A retrospective longitudinal cohort study was conducted at St Luke’s International Hospital, a large teaching hospital in Tokyo, Japan. All participants who underwent health examinations at the hospital’s Centre for Preventive Medicine between 2005 and 2011 and had an estimated glomerular filtration rate (eGFR) > 15 mL/min/1.73 m² were included. Participants who required regular dialysis, regardless of whether it was hemo- or peritoneal dialysis, were excluded. The primary outcome was a composite renal outcome that was compared with the frequency of tooth brushing. The St Luke’s Ethics Committee Institutional Review Board approved this study (approval number: 18-R203 – Comprehensive approvals for studies about social habits using this dataset).
Outcomes
The primary outcome was a composite renal outcome consisting of a 25% eGFR reduction from baseline, an eGFR of <15 mL/min/1.73 m², and a requirement for regular dialysis [14-16]. The eGFR for each patient was calculated based on the following formula for Japanese patients [17]:
Male: eGFR = 194 × (serum creatinine)-1.094 × (age)-0.287
Female: eGFR = 194 × (serum creatinine)-1.094 × (age)-0.287 × 0.739
The baseline eGFR for each participant was defined as the eGFR measured at their first visit to the center between 2005 and 2011. The eGFR was measured at every subsequent visit to the center for health examinations. The initiation of regular dialysis was dependent on each physician’s decision; relevant information was obtained from the electronic medical records or participants’ self-reports. Each patient was followed until December 31, 2018.
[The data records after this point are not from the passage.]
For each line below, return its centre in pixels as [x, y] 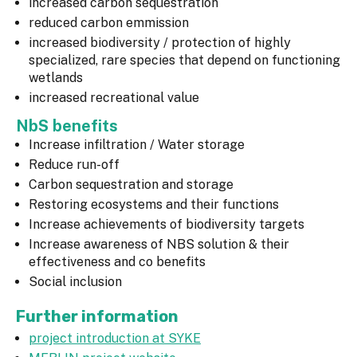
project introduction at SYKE [115, 339]
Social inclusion [75, 282]
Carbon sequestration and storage [131, 185]
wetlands [56, 78]
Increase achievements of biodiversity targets [167, 225]
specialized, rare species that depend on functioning [184, 61]
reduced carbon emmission [109, 23]
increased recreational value [114, 98]
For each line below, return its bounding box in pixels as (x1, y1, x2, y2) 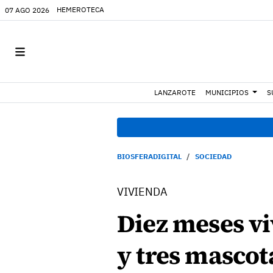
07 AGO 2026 (5, 5, 49, 15)
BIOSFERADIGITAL (117, 152, 182, 161)
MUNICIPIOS (205, 88, 249, 97)
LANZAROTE (154, 88, 196, 97)
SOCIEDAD (195, 152, 232, 161)
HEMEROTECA (57, 5, 104, 14)
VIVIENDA (117, 185, 168, 199)
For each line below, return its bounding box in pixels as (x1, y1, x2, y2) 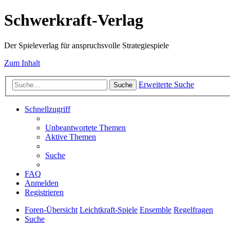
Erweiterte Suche (139, 80, 194, 89)
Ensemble (140, 205, 171, 215)
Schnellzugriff (25, 105, 70, 114)
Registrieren (25, 188, 64, 197)
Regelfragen (174, 205, 213, 215)
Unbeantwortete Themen (45, 123, 126, 132)
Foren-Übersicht (25, 205, 78, 215)
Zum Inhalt (4, 58, 40, 67)
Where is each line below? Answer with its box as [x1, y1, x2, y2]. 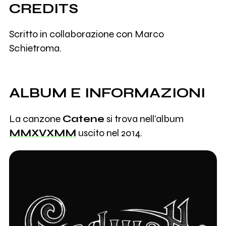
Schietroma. [9, 42, 62, 54]
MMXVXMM [9, 127, 76, 139]
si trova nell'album [104, 113, 184, 125]
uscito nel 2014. [76, 127, 142, 139]
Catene [62, 113, 104, 125]
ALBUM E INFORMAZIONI [9, 85, 205, 101]
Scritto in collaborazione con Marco [9, 28, 164, 40]
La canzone [9, 113, 63, 125]
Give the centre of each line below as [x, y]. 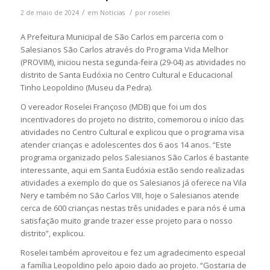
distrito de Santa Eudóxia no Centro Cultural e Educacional [126, 74]
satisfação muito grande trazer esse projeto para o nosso [126, 220]
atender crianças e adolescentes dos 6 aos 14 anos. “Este [126, 144]
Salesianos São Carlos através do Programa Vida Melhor [124, 49]
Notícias [112, 12]
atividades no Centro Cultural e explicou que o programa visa [132, 132]
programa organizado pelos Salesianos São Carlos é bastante [134, 157]
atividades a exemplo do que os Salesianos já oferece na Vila [133, 182]
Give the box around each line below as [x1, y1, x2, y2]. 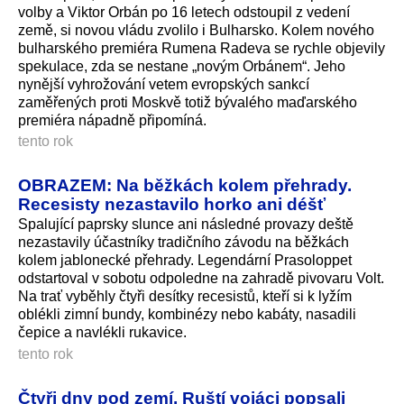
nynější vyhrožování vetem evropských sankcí [18, 76, 309, 92]
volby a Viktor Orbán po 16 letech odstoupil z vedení [18, 4, 350, 20]
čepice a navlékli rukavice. [18, 325, 187, 341]
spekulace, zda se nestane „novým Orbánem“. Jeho [18, 58, 345, 74]
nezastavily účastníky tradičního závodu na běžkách [18, 234, 349, 251]
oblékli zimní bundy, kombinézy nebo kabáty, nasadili [18, 307, 356, 323]
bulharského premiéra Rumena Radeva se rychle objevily [18, 40, 385, 56]
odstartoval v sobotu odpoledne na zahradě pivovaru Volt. [18, 271, 384, 287]
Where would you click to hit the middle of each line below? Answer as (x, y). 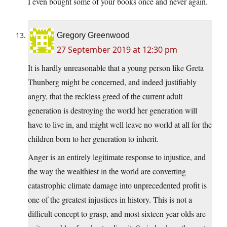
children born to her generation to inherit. (93, 138)
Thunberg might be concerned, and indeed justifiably (112, 82)
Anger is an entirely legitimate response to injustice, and (117, 157)
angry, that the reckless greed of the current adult (105, 96)
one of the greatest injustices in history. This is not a (110, 199)
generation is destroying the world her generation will (112, 110)
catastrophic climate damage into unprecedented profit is (117, 185)
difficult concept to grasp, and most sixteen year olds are (117, 213)
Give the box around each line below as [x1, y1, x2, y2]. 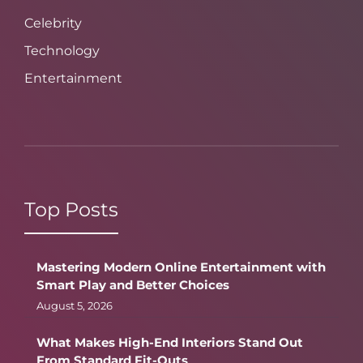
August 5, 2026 [36, 299, 113, 313]
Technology [24, 43, 100, 59]
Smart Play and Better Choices [36, 277, 229, 293]
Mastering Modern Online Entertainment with [36, 259, 326, 275]
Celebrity [24, 15, 82, 32]
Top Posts [24, 198, 118, 222]
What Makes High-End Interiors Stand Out [36, 335, 303, 351]
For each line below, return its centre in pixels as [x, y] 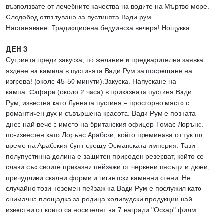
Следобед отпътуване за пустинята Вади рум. [80, 17]
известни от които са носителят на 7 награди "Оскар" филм [101, 210]
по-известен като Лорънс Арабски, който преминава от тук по [104, 135]
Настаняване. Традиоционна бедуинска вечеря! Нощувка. [99, 28]
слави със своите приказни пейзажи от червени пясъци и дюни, [108, 167]
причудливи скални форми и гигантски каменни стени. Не [98, 178]
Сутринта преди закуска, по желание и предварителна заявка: [106, 60]
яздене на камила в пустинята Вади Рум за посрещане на [99, 71]

Frequency of tooth brushing
All participants were asked about their tooth brushing frequency as part of a questionnaire during their health examinations between 2005 and 2011. Each participant was asked to select one of the following responses to the question regarding tooth brushing frequency: less than daily, once a day, once to twice a day, or after every meal. Due to the small number of participants who brushed their teeth less than daily, we combined this group of patients with those that brushed their teeth once a day; this was defined as the reference group. Information about tooth brushing frequency was subsequently obtained at every visit to the center and considered as a time-dependent variable.
Covariates
As a part of the questionnaire provided during health examinations, we obtained information about participants’ demographics, medical histories, laboratory measures and physical examinations as potential covariates for our study. Health habits including alcohol consumption (abstainer, occasional drinker, regular drinker), smoking status (never smoker, former smoker, current smoker) and exercise habits (almost none, 1-2 times a week, 3-5 times a week, almost every day) were also assessed. During the health examinations, trained staff measured participants’ heights and weights and calculated their body mass indexes (BMI). Each participant was categorized into one of three groups based on their BMI and Asian criteria: underweight (BMI < 18.5 kg/m2), normal (BMI 18.5–24.9 kg/m2) or obese/overweight (BMI ≥ 25.0 kg/m2) [18]. Information about comorbidities related to the progression of CKD such as diabetes, hypertension [19], or cancer [20], was also obtained from participants’ self-reports. This information was obtained at every health examination and considered as a time-dependent variable.
Finally, information regarding participants’ baseline kidney function was also evaluated and retained as a potential covariate. The eGFR of each participant was calculated based on the Japanese formula outlined above and used to categorize patients into a baseline CKD risk group (low risk, moderately increased risk, high risk, very high risk) according to The Kidney Disease: Improving Global Outcomes (KDIGO) 2012 Clinical Practice Guideline [21]. The baseline eGFRs and CKD risk group classifications were used as covariates.
Statistical methods
First, we compared participants’ baseline characteristics with their tooth brushing frequency. We then conducted multivariate analyses using a generalized estimating equation with the logit function and a binomial distribution to evaluate the association between frequency of tooth brushing and composite renal outcome, adjusting for potential covariates. We used different potential covariates in each of the models: Model 1 was adjusted for participant age and sex, baseline eGFR, and baseline CKD risk category; Model 2 was adjusted for health habits (alcohol consumption, smoking status, and exercise habits) in addition to the covariates used in Model 1; Model 3 was adjusted for BMI in addition to the covariates used in Model 2; and Model 4 was adjusted for comorbidities (hypertension, diabetes, and any type of cancer) in addition to the covariates used in Model 3. Our final model was model 4, but we also presented the results of other models as part of the sensitivity analysis to show that the results are consistent with varying covariates. We also stratified the data by baseline CKD risk category to evaluate the impact of tooth brushing frequency on composite renal outcomes in sub-analyses. All analyses were performed using STATA 14 (STATA Corp., College Station, TX, USA).